#### TASK:
Could you retype every entry below exactly as written?

#### TASK INPUT:
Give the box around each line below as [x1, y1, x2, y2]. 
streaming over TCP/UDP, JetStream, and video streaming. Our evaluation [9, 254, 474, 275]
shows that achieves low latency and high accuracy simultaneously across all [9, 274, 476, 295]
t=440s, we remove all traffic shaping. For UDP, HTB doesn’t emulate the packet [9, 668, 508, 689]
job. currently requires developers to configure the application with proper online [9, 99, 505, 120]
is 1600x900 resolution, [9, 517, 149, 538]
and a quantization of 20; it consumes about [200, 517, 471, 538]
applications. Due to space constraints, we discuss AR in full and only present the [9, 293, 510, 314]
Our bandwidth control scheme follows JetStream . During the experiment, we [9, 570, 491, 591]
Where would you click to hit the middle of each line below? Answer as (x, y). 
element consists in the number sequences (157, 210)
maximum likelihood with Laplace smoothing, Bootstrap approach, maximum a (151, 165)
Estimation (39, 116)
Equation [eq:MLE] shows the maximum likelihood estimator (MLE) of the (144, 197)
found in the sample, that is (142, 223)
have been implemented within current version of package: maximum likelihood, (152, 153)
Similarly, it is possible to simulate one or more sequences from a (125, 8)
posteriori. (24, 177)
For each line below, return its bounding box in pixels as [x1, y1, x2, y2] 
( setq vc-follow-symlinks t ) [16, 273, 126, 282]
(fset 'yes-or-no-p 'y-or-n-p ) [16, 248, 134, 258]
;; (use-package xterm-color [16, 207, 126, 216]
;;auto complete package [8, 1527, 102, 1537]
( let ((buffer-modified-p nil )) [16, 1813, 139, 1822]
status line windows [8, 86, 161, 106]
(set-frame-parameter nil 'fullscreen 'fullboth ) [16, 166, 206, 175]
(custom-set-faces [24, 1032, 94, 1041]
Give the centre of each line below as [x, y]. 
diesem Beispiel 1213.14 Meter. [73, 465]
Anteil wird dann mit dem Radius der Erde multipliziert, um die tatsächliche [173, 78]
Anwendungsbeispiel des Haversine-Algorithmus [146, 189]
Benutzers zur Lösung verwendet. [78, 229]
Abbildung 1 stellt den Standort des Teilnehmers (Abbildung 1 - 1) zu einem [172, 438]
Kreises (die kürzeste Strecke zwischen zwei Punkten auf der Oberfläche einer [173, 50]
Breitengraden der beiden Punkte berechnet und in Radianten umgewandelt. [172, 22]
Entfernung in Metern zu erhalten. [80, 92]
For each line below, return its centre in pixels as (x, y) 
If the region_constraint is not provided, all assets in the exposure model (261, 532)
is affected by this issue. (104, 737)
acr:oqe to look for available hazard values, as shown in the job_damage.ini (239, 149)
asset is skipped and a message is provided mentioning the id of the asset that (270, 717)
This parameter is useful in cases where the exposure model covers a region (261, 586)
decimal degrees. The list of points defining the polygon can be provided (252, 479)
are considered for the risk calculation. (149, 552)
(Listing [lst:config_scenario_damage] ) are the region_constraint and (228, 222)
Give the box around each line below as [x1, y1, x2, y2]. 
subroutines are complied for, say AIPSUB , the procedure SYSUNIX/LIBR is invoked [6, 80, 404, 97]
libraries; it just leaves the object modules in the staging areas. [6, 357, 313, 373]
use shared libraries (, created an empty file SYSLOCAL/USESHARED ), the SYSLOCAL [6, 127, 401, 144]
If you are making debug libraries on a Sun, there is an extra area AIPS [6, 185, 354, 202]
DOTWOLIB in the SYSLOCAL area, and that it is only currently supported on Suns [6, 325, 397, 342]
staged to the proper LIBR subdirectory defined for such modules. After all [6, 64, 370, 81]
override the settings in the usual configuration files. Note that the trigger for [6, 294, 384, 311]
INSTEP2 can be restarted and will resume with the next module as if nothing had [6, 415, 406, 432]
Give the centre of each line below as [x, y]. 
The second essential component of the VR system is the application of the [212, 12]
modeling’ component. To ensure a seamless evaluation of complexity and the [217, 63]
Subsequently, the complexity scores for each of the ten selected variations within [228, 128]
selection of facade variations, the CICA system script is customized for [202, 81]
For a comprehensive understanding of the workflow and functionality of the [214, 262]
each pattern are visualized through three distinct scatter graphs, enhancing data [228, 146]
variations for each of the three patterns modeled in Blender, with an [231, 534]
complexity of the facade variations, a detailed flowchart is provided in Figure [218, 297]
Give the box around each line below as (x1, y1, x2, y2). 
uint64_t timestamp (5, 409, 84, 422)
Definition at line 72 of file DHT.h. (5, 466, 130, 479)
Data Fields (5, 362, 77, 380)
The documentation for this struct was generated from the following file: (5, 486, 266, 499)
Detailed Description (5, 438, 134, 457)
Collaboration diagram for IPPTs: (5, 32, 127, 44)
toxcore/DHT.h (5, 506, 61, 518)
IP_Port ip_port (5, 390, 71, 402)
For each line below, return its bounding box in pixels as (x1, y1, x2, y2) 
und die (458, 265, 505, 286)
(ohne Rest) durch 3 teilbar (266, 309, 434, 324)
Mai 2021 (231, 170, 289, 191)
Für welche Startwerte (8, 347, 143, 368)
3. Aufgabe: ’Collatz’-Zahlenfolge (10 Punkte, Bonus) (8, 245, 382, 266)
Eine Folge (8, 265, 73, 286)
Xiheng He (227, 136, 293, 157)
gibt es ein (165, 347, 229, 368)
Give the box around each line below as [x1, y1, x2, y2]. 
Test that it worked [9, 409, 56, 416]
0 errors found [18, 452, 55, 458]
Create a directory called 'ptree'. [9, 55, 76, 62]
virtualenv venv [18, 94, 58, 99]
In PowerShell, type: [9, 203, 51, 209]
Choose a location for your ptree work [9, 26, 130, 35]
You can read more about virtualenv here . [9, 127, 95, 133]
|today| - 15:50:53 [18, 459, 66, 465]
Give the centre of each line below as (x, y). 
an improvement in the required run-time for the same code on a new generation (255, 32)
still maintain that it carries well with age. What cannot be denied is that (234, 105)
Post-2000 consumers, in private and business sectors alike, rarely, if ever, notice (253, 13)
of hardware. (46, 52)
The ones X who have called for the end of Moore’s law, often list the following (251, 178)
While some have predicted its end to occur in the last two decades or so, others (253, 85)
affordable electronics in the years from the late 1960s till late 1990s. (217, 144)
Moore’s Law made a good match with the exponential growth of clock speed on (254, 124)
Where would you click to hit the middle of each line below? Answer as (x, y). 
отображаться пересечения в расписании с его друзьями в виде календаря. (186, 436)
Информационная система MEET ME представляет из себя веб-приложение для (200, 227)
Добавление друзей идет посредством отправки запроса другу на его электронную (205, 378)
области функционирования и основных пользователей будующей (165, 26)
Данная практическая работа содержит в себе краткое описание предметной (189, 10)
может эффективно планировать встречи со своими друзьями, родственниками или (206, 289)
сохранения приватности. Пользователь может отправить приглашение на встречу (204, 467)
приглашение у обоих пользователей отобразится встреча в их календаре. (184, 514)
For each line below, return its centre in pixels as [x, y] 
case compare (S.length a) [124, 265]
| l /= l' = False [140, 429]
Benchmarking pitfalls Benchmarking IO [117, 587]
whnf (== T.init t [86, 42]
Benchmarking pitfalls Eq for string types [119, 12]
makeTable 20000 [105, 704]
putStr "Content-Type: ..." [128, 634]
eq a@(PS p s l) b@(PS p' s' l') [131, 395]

#### WORKED SOLUTION:
Give the box around each line below as [x1, y1, x2, y2]. 
streaming over TCP/UDP, JetStream, and video streaming. Our evaluation [9, 254, 474, 275]
shows that achieves low latency and high accuracy simultaneously across all [9, 274, 476, 295]
t=440s, we remove all traffic shaping. For UDP, HTB doesn’t emulate the packet [9, 668, 508, 689]
job. currently requires developers to configure the application with proper online [9, 99, 505, 120]
is 1600x900 resolution, [9, 517, 149, 538]
and a quantization of 20; it consumes about [200, 517, 471, 538]
applications. Due to space constraints, we discuss AR in full and only present the [9, 293, 510, 314]
Our bandwidth control scheme follows JetStream . During the experiment, we [9, 570, 491, 591]
Where would you click to hit the middle of each line below? Answer as (x, y). 
element consists in the number sequences (157, 210)
maximum likelihood with Laplace smoothing, Bootstrap approach, maximum a (151, 165)
Estimation (39, 116)
Equation [eq:MLE] shows the maximum likelihood estimator (MLE) of the (144, 197)
found in the sample, that is (142, 223)
have been implemented within current version of package: maximum likelihood, (152, 153)
Similarly, it is possible to simulate one or more sequences from a (125, 8)
posteriori. (24, 177)
For each line below, return its bounding box in pixels as [x1, y1, x2, y2] 
( setq vc-follow-symlinks t ) [16, 273, 126, 282]
(fset 'yes-or-no-p 'y-or-n-p ) [16, 248, 134, 258]
;; (use-package xterm-color [16, 207, 126, 216]
;;auto complete package [8, 1527, 102, 1537]
( let ((buffer-modified-p nil )) [16, 1813, 139, 1822]
status line windows [8, 86, 161, 106]
(set-frame-parameter nil 'fullscreen 'fullboth ) [16, 166, 206, 175]
(custom-set-faces [24, 1032, 94, 1041]
Give the centre of each line below as [x, y]. 
diesem Beispiel 1213.14 Meter. [73, 465]
Anteil wird dann mit dem Radius der Erde multipliziert, um die tatsächliche [173, 78]
Anwendungsbeispiel des Haversine-Algorithmus [146, 189]
Benutzers zur Lösung verwendet. [78, 229]
Abbildung 1 stellt den Standort des Teilnehmers (Abbildung 1 - 1) zu einem [172, 438]
Kreises (die kürzeste Strecke zwischen zwei Punkten auf der Oberfläche einer [173, 50]
Breitengraden der beiden Punkte berechnet und in Radianten umgewandelt. [172, 22]
Entfernung in Metern zu erhalten. [80, 92]
For each line below, return its centre in pixels as (x, y) 
If the region_constraint is not provided, all assets in the exposure model (261, 532)
is affected by this issue. (104, 737)
acr:oqe to look for available hazard values, as shown in the job_damage.ini (239, 149)
asset is skipped and a message is provided mentioning the id of the asset that (270, 717)
This parameter is useful in cases where the exposure model covers a region (261, 586)
decimal degrees. The list of points defining the polygon can be provided (252, 479)
are considered for the risk calculation. (149, 552)
(Listing [lst:config_scenario_damage] ) are the region_constraint and (228, 222)
Give the box around each line below as [x1, y1, x2, y2]. 
subroutines are complied for, say AIPSUB , the procedure SYSUNIX/LIBR is invoked [6, 80, 404, 97]
libraries; it just leaves the object modules in the staging areas. [6, 357, 313, 373]
use shared libraries (, created an empty file SYSLOCAL/USESHARED ), the SYSLOCAL [6, 127, 401, 144]
If you are making debug libraries on a Sun, there is an extra area AIPS [6, 185, 354, 202]
DOTWOLIB in the SYSLOCAL area, and that it is only currently supported on Suns [6, 325, 397, 342]
staged to the proper LIBR subdirectory defined for such modules. After all [6, 64, 370, 81]
override the settings in the usual configuration files. Note that the trigger for [6, 294, 384, 311]
INSTEP2 can be restarted and will resume with the next module as if nothing had [6, 415, 406, 432]
Give the centre of each line below as [x, y]. 
The second essential component of the VR system is the application of the [212, 12]
modeling’ component. To ensure a seamless evaluation of complexity and the [217, 63]
Subsequently, the complexity scores for each of the ten selected variations within [228, 128]
selection of facade variations, the CICA system script is customized for [202, 81]
For a comprehensive understanding of the workflow and functionality of the [214, 262]
each pattern are visualized through three distinct scatter graphs, enhancing data [228, 146]
variations for each of the three patterns modeled in Blender, with an [231, 534]
complexity of the facade variations, a detailed flowchart is provided in Figure [218, 297]
Give the box around each line below as (x1, y1, x2, y2). 
uint64_t timestamp (5, 409, 84, 422)
Definition at line 72 of file DHT.h. (5, 466, 130, 479)
Data Fields (5, 362, 77, 380)
The documentation for this struct was generated from the following file: (5, 486, 266, 499)
Detailed Description (5, 438, 134, 457)
Collaboration diagram for IPPTs: (5, 32, 127, 44)
toxcore/DHT.h (5, 506, 61, 518)
IP_Port ip_port (5, 390, 71, 402)
For each line below, return its bounding box in pixels as (x1, y1, x2, y2) 
und die (458, 265, 505, 286)
(ohne Rest) durch 3 teilbar (266, 309, 434, 324)
Mai 2021 (231, 170, 289, 191)
Für welche Startwerte (8, 347, 143, 368)
3. Aufgabe: ’Collatz’-Zahlenfolge (10 Punkte, Bonus) (8, 245, 382, 266)
Eine Folge (8, 265, 73, 286)
Xiheng He (227, 136, 293, 157)
gibt es ein (165, 347, 229, 368)
Give the box around each line below as [x1, y1, x2, y2]. 
Test that it worked [9, 409, 56, 416]
0 errors found [18, 452, 55, 458]
Create a directory called 'ptree'. [9, 55, 76, 62]
virtualenv venv [18, 94, 58, 99]
In PowerShell, type: [9, 203, 51, 209]
Choose a location for your ptree work [9, 26, 130, 35]
You can read more about virtualenv here . [9, 127, 95, 133]
|today| - 15:50:53 [18, 459, 66, 465]
Give the centre of each line below as (x, y). 
an improvement in the required run-time for the same code on a new generation (255, 32)
still maintain that it carries well with age. What cannot be denied is that (234, 105)
Post-2000 consumers, in private and business sectors alike, rarely, if ever, notice (253, 13)
of hardware. (46, 52)
The ones X who have called for the end of Moore’s law, often list the following (251, 178)
While some have predicted its end to occur in the last two decades or so, others (253, 85)
affordable electronics in the years from the late 1960s till late 1990s. (217, 144)
Moore’s Law made a good match with the exponential growth of clock speed on (254, 124)
Where would you click to hit the middle of each line below? Answer as (x, y). 
отображаться пересечения в расписании с его друзьями в виде календаря. (186, 436)
Информационная система MEET ME представляет из себя веб-приложение для (200, 227)
Добавление друзей идет посредством отправки запроса другу на его электронную (205, 378)
области функционирования и основных пользователей будующей (165, 26)
Данная практическая работа содержит в себе краткое описание предметной (189, 10)
может эффективно планировать встречи со своими друзьями, родственниками или (206, 289)
сохранения приватности. Пользователь может отправить приглашение на встречу (204, 467)
приглашение у обоих пользователей отобразится встреча в их календаре. (184, 514)
For each line below, return its centre in pixels as [x, y] 
case compare (S.length a) [124, 265]
| l /= l' = False [140, 429]
Benchmarking pitfalls Benchmarking IO [117, 587]
whnf (== T.init t [86, 42]
Benchmarking pitfalls Eq for string types [119, 12]
makeTable 20000 [105, 704]
putStr "Content-Type: ..." [128, 634]
eq a@(PS p s l) b@(PS p' s' l') [131, 395]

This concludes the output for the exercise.